19:04 Je crois que ce que j'ai fait aussi, et c'est ça qui n'a pas arrangé les choses, c'est que j'ai toujours, depuis le début, refusé poliment le siège de la victime,
19:21 qu'on me tendait, qui va livrer un témoignage. Depuis le début, et bien avant d'écrire l'inceste, je me suis créé une maison,
19:32 avec les livres, et ces livres, j'étais dans la littérature, c'était clair pour moi, c'était cet endroit-là, le seul pour moi,
19:44 où je pensais qu'on pouvait vraiment montrer les choses, pas seulement les dire, mais montrer les choses telles qu'elles étaient,
19:54 et du coup, j'ai quand même reçu une légitimité, notamment en 1999, avec l'inceste, où je fais, à l'époque c'était quand même assez rare,
20:06 je suis à la une du monde des livres, et tous ces gens-là, si vous voulez, on la repousse dans le témoignage de la fille qui a subi un inceste,
20:18 et la chaise de l'écrivain, non, elle n'y a pas droit. Donc cette violence, elle est là aussi.

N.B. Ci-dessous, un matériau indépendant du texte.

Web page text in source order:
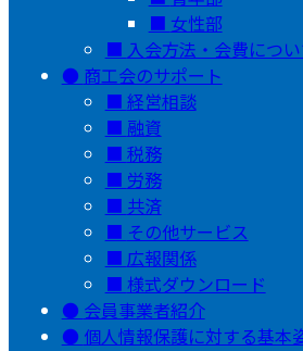
女性部
入会方法・会費につ
商工会のサポート
経営相談
融資
税務
労務
共済
その他サービス
広報関係
様式ダウンロード
会員事業者紹介
個人情報保護に対する基本

Et pour le reste, vous observerez,
20:27 et vous êtes bien placé pour le savoir, parce que vous êtes un journal, vous observerez que... - Un radio !
20:34 - Un journal radio, disons ! Et que, à chaque fois qu'on parle de sujets qui concernent les femmes ou les enfants en particulier,
20:43 mais pas seulement, en tout cas de gens qui ont vécu des choses graves, il y a toujours deux intervenants.

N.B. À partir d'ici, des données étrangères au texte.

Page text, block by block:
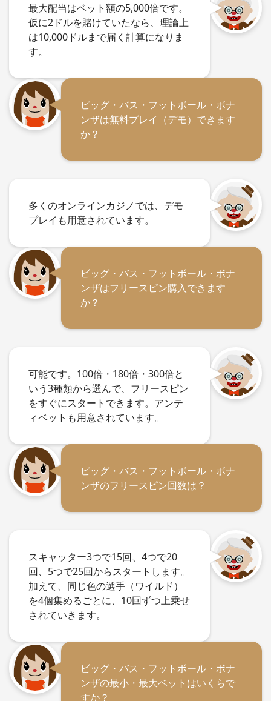
最大配当はベット額の5,000倍です。
仮に2ドルを賭けていたなら、理論上
は10,000ドルまで届く計算になりま
す。
ビッグ・バス・フットボール・ボナ
ンザは無料プレイ（デモ）できます
か？
多くのオンラインカジノでは、デモ
プレイも用意されています。
ビッグ・バス・フットボール・ボナ
ンザはフリースピン購入できます
か？
可能です。100倍・180倍・300倍と
いう3種類から選んで、フリースピン
をすぐにスタートできます。アンテ
ィベットも用意されています。
ビッグ・バス・フットボール・ボナ
ンザのフリースピン回数は？
スキャッター3つで15回、4つで20
回、5つで25回からスタートします。
加えて、同じ色の選手（ワイルド）
を4個集めるごとに、10回ずつ上乗せ
されていきます。
ビッグ・バス・フットボール・ボナ
ンザの最小・最大ベットはいくらで
すか？

20:51 Il y a la personne qui a vécu les choses, on lui dit "alors, c'est bien triste, comment ça s'est passé ?" etc.
20:56 Et elle est là avec une mine un peu déconfite, et elle dit "oui, mon mari m'a fait ça, mon père..."

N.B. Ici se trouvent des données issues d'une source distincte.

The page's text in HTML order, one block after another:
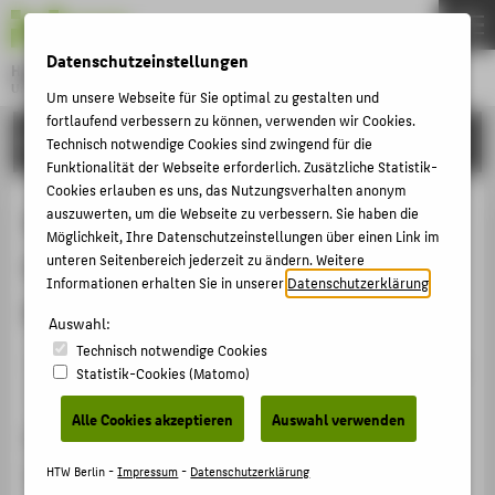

21:04 Et puis ensuite, on donne la parole à un spécialiste qui explique à la personne et au public ce que cette personne a vécu.
21:12 Donc la parole est toujours divisée. Il y a celle qui dit "sa pauvre vie de nulle" et l'autre qui explique ce qu'il faut en penser.
21:23 Et ça, moi j'ai refusé cette division. - Oui. À un moment dans le film, vous dites "Christine Angot, j'en ai marre de parler de ça, j'en ai marre de parler de l'inceste".
21:32 Et déjà, il y a 30 ans, votre ancien mari vous disait "Christine, mais pourquoi tu figes les choses ? Pourquoi tu n'avances pas ?"
21:38 Est-ce qu'aujourd'hui, avec ce film, vous pensez être allé au bout de ce chemin ? Avoir peut-être tout dit ?
21:46 - Est-ce qu'il y a un bout, vous pensez ? - Je sais pas, je vous pose la question de la manière la plus ouverte possible.
21:52 - Il faut dire ce qu'on sait. Il faut écrire ce qu'on sait, il faut écrire ce qu'on voit, ce qu'on entend.
21:59 Et c'est comme ça. Il y a évidemment qu'il y a toujours un désir de dire "quand est-ce que ça s'arrête ?"
22:09 Mais bien sûr que c'est lourd. Mais en même temps, je sais des choses là-dessus. Je sais des choses.
22:16 Et je suis très contente d'avoir pu entendre ce que la femme de mon père avait à dire.
22:23 Comment c'était dans sa tête ? Pour moi, c'est extraordinaire d'avoir pu voir quelle était l'histoire que certaines personnes se racontent.
22:38 Parce qu'il faut quand même se raconter une histoire.
22:41 - En tout cas, si on en lit l'appli d'Inter, Rose vous dit qu'il n'y a pas de bout. Il n'y a pas de bout à la fin.
22:46 En vous écoutant, on se dit que jamais, jamais, on ne s'en sort d'un inceste. C'est toute votre vie.
22:52 - Bien sûr. Merci Christine Angot.
22:54 - Merci beaucoup. Une famille en salle, mercredi prochain, 20 mars. Allez voir ce film. Nombreux.
23:01 Merci beaucoup. Merci Christine Angot. 8h48.